Plus de 40% des particules polluantes émises par le trafic routier en Île-de-France ne sortent pas de pots d’échappement, mais proviennent des pneus, des plaquettes de frein, et de l’abrasion des routes, selon un rapport de l’association Airparif.

wikipedia

Précisément 41% de ces dangereuses particules sont dues à trois sources de pollution auxquelles on ne pense pas forcément et dont on parle très peu, le freinage représentant à lui seul 20% des émissions totales du trafic routier, selon une étude de l’Université technique de Berlin. De plus, elles concernent tous les véhicules (voitures électriques y comprises). En comparaison, le diesel, souvent pointé du doigt, est responsable de 55% de ces émissions.

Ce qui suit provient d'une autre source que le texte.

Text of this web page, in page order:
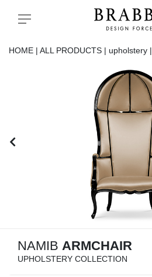
Toggle navigation
HOME | ALL PRODUCTS | upholstery |
NAMIB ARMCHAIR
UPHOLSTERY COLLECTION
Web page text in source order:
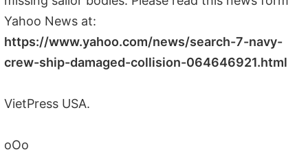
Yahoo News at:
https://www.yahoo.com/news/search-7-navy-
crew-ship-damaged-collision-064646921.html
VietPress USA.
oOo
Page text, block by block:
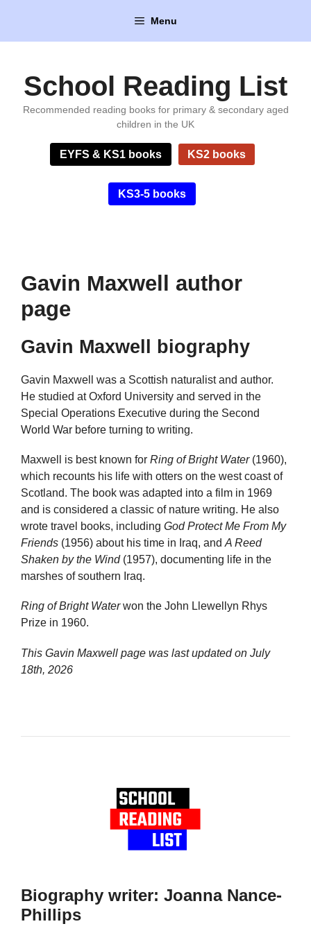
content
Menu
School Reading List
Recommended reading books for primary & secondary aged
children in the UK
EYFS & KS1 books KS2 books
KS3-5 books
Gavin Maxwell author
page
Gavin Maxwell biography
Gavin Maxwell was a Scottish naturalist and author.
He studied at Oxford University and served in the
Special Operations Executive during the Second
World War before turning to writing.
Maxwell is best known for Ring of Bright Water(1960),
which recounts his life with otters on the west coast of
Scotland. The book was adapted into a film in 1969
and is considered a classic of nature writing. He also
wrote travel books, including God Protect Me From My
Friends (1956) about his time in Iraq, and A Reed
Shaken by the Wind(1957), documenting life in the
marshes of southern Iraq.
Ring of Bright Waterwon the John Llewellyn Rhys
Prize in 1960.
This Gavin Maxwell page was last updated on July
18th, 2026
Biography writer: Joanna Nance-
Phillips
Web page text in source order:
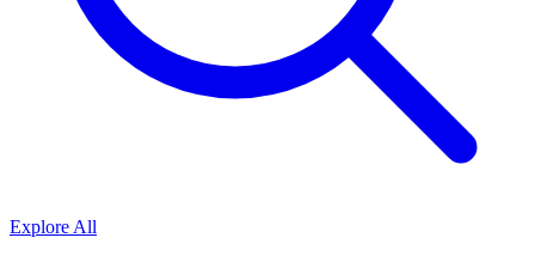
Explore All
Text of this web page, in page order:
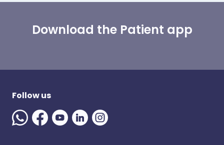
Download the Patient app
Follow us
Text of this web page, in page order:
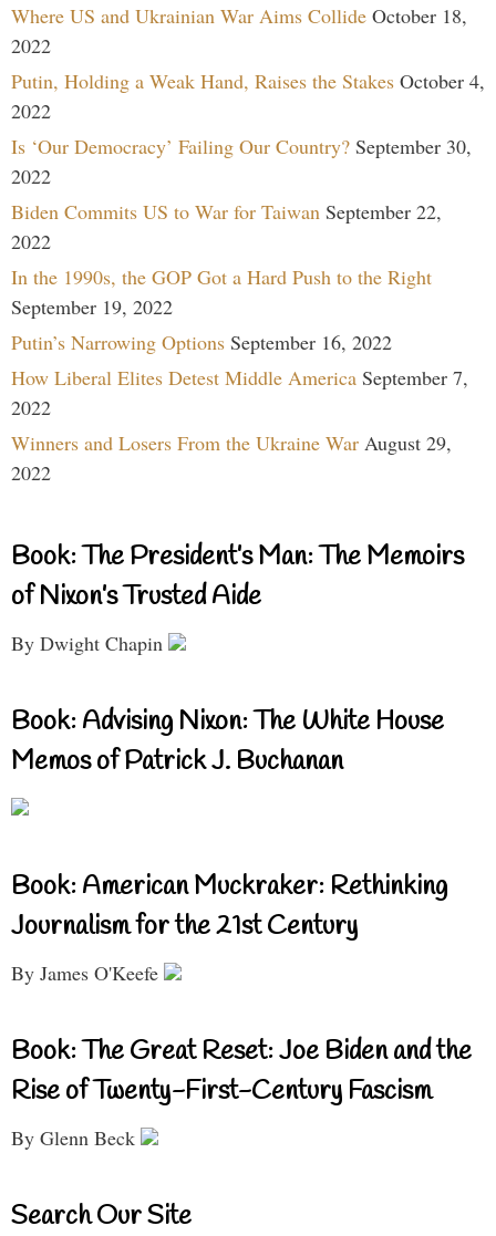
Where US and Ukrainian War Aims Collide October 18,
2022
Putin, Holding a Weak Hand, Raises the Stakes October 4,
2022
Is ‘Our Democracy’ Failing Our Country? September 30,
2022
Biden Commits US to War for Taiwan September 22,
2022
In the 1990s, the GOP Got a Hard Push to the Right
September 19, 2022
Putin’s Narrowing Options September 16, 2022
How Liberal Elites Detest Middle America September 7,
2022
Winners and Losers From the Ukraine War August 29,
2022
Book: The President’s Man: The Memoirs
of Nixon’s Trusted Aide
By Dwight Chapin
Book: Advising Nixon: The White House
Memos of Patrick J. Buchanan
Book: American Muckraker: Rethinking
Journalism for the 21st Century
By James O'Keefe
Book: The Great Reset: Joe Biden and the
Rise of Twenty-First-Century Fascism
By Glenn Beck
Search Our Site
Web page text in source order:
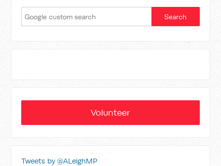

En plus des particules fines PM10 produites par cette pollution « silencieuse », il y a 7 autres composés dangereux, dont l’oxyde d’azote, le dioxyde de soufre, et trois gaz à effet de serre (CO2, méthane, et protoxyde d’azote).

Sujet peu abordé en France, ce type de pollution est déjà bien cerné aux Etats-Unis. Six états (Washington, New York, Oregon, Hawaï, Californie, et Rhode Island) ont en effet adopté une loi limitant le taux de cuivre contenu dans les plaquettes de freins à 5% d’ici 2020. Le programme de recherche européen Horizon 2020 se penche quant à lui sur le développement des méthodes permettant de réduire de 50% les émissions dues à l’abrasion routière.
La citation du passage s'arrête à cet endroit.